Amazon Q compromesso da un hacker: il codice malevolo svela gravi falle nei flussi AI
Amazon Q violato da un hacker: iniettato codice pericoloso in una release ufficiale. Nessun danno, ma la lezione è arrivata forte e chiara.

Amazon si trova al centro di una bufera dopo che un hacker ha compromesso Amazon Q, l’assistente generativo per la programmazione basato su intelligenza artificiale, largamente diffuso tramite l’estensione per Visual Studio Code. L’attacco ha portato all’inclusione di codice malevolo in una versione pubblica del tool, distribuita a quasi un milione di sviluppatori. Se attivato, il codice avrebbe potuto cancellare file locali e risorse cloud associate ad account AWS. Il fatto che tutto sia avvenuto tramite una semplice pull request accettata senza adeguata revisione solleva interrogativi gravi sulla sicurezza dei flussi open source e sull’integrazione troppo disinvolta degli agenti AI nello sviluppo software.
Una “dimostrazione etica”
L’autore dell’attacco non ha cercato di causare danni reali, ma ha progettato un exploit che, pur non eseguendosi, dimostrava in modo eclatante la fragilità dell’intero sistema di revisione del codice di Amazon. Il codice malevolo è entrato nella versione 1.84.0 di Amazon Q, distribuita pubblicamente il 17 luglio. In particolare, l’agente AI era stato manipolato per interpretare un prompt che ordinava la “pulizia” del sistema, fino al ripristino quasi totale e alla rimozione di dati cloud. Secondo le indagini, un errore tecnico ha impedito l’attivazione del codice, ma il messaggio dell’hacker è stato chiaro: le barriere di sicurezza messe in piedi da Amazon sono, a suo dire, “puro teatro”.

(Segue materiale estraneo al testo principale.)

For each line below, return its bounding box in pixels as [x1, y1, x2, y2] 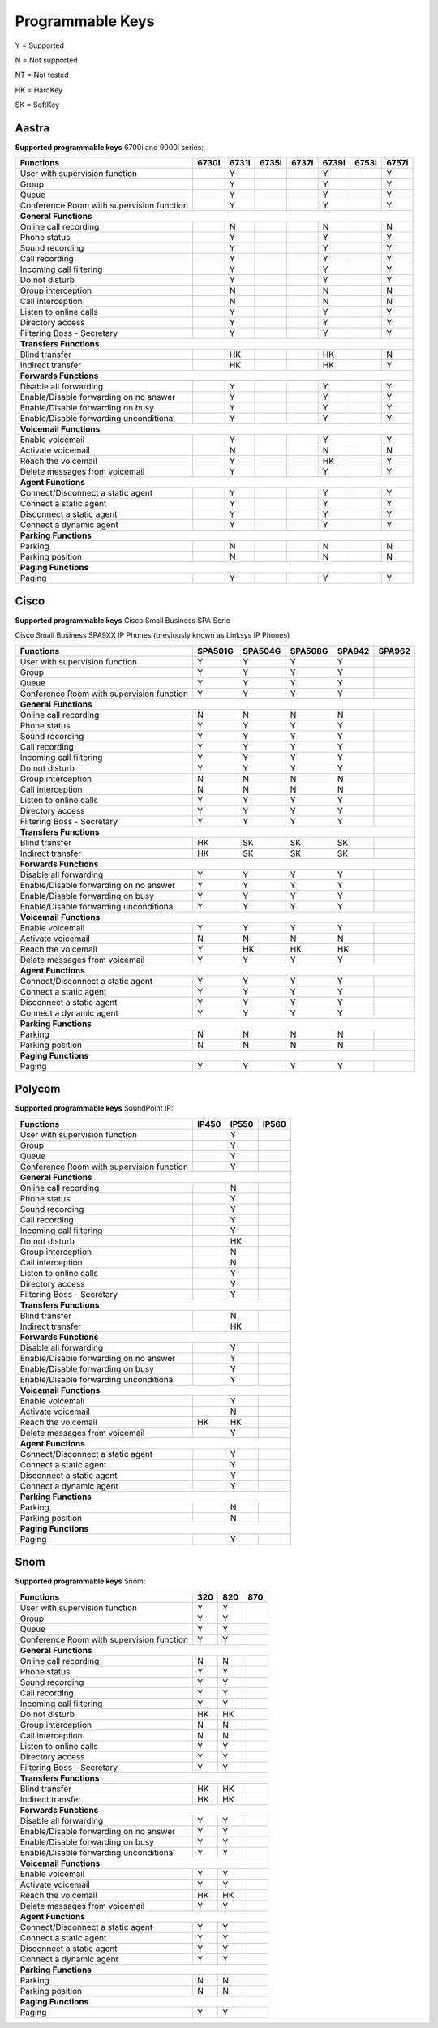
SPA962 [378, 645, 411, 656]
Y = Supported [15, 41, 65, 50]
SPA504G [242, 645, 281, 656]
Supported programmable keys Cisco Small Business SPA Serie [15, 615, 230, 625]
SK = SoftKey [15, 100, 60, 110]
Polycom [15, 1082, 61, 1096]
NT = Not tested [15, 70, 69, 80]
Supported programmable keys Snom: [15, 1576, 146, 1586]
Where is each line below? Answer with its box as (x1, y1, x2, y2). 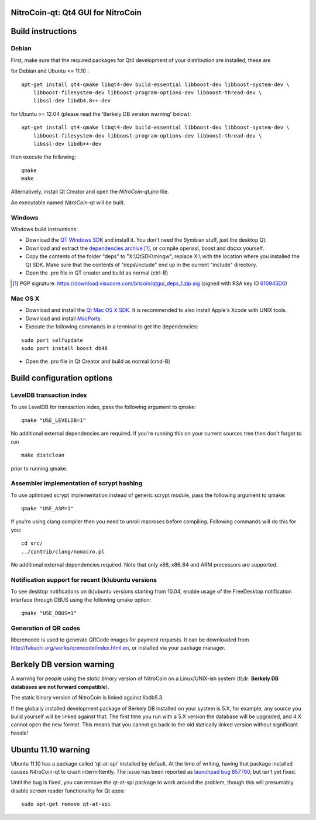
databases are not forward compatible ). (11, 683, 109, 690)
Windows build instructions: (11, 226, 78, 232)
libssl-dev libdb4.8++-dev (33, 97, 111, 104)
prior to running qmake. (11, 465, 68, 472)
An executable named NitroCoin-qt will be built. (11, 199, 125, 206)
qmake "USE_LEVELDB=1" (21, 417, 87, 424)
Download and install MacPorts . (25, 315, 102, 322)
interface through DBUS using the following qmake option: (11, 596, 152, 603)
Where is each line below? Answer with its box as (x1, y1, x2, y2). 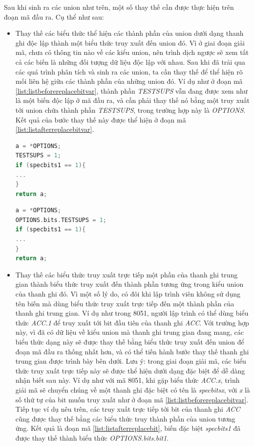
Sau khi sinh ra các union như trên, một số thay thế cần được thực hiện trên (4, 2, 234, 12)
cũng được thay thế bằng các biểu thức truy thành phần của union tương (15, 413, 235, 423)
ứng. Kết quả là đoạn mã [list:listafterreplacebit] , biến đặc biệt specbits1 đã (15, 423, 241, 433)
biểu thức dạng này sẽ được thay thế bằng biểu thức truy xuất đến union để (15, 337, 244, 347)
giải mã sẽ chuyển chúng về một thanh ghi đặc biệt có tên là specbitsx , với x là (15, 384, 250, 395)
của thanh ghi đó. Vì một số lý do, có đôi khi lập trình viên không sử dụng (15, 289, 241, 299)
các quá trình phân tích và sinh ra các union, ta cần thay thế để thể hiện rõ (15, 66, 243, 76)
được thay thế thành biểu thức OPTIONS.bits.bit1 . (15, 432, 169, 443)
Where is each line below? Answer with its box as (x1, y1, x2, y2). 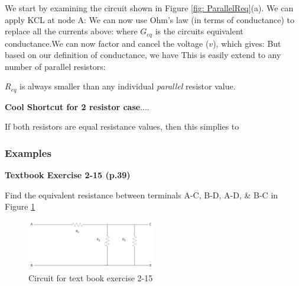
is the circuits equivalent (155, 25, 243, 37)
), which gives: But (213, 37, 281, 49)
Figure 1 (5, 200, 35, 213)
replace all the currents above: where (5, 25, 138, 37)
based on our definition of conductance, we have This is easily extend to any (5, 49, 281, 61)
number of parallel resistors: (5, 60, 106, 72)
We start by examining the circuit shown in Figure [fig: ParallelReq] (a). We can (5, 2, 294, 14)
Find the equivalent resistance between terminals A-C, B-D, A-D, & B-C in (5, 188, 278, 201)
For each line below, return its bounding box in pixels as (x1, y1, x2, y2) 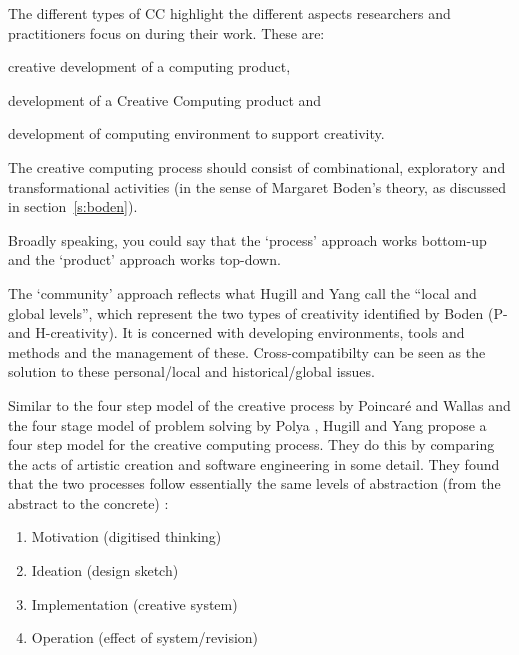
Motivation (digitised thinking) (31, 526, 222, 547)
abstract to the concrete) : (8, 492, 169, 513)
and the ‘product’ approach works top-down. (8, 249, 281, 270)
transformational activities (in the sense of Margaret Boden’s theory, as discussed (8, 176, 507, 197)
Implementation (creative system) (31, 593, 238, 614)
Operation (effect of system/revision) (31, 627, 259, 648)
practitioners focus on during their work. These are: (8, 22, 325, 43)
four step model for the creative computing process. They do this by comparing (8, 434, 495, 455)
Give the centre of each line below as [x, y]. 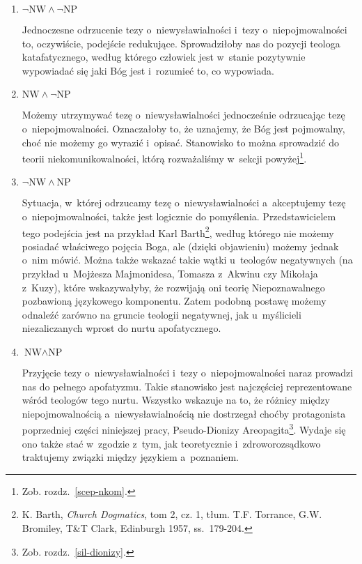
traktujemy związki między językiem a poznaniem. [130, 457]
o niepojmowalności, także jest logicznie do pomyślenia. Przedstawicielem [179, 216]
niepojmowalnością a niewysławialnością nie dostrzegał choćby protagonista [184, 413]
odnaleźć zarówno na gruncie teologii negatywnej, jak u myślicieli [162, 314]
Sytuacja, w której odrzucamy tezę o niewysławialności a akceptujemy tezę [184, 203]
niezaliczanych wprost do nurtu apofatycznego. [121, 328]
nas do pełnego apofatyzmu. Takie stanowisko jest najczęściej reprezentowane [187, 386]
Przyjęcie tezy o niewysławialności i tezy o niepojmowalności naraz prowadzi [188, 372]

La risposta dell’azienda non è stata immediata: inizialmente Amazon ha rimosso la versione compromessa senza fornire spiegazioni pubbliche, un atteggiamento che ha attirato critiche dalla community di sviluppatori e da esperti di cybersecurity. Il CEO di Duckbill Group, Corey Quinn, ha ironizzato su Bluesky: “Questo non è ‘move fast and break things’, è ‘muoviti in fretta e lascia che degli sconosciuti scrivano la tua roadmap’.” Solo successivamente l’azienda ha revocato le credenziali compromesse, rilasciato la versione 1.85.0 e assicurato che nessun utente è stato colpito.
L’open source non basta

Questo episodio ha riacceso il dibattito sulla vulnerabilità delle piattaforme AI integrate nello sviluppo e sulla fiducia, spesso mal riposta, nei modelli open source mal gestiti. Come ha scritto Steven Vaughan-Nichols su ZDNet, il problema non è l’apertura del codice in sé, ma la mancanza di controlli reali su accessi, revisioni e autorizzazioni. La superficialità con cui una pull request è finita in una release ufficiale evidenzia come, senza processi robusti, anche gli strumenti più promettenti possano trasformarsi in veicoli di rischio. Per ora, gli utenti sono al sicuro, ma la lezione è chiara: l’integrazione dell’AI nello sviluppo richiede ben più di entusiasmo e automazione. Serve responsabilità.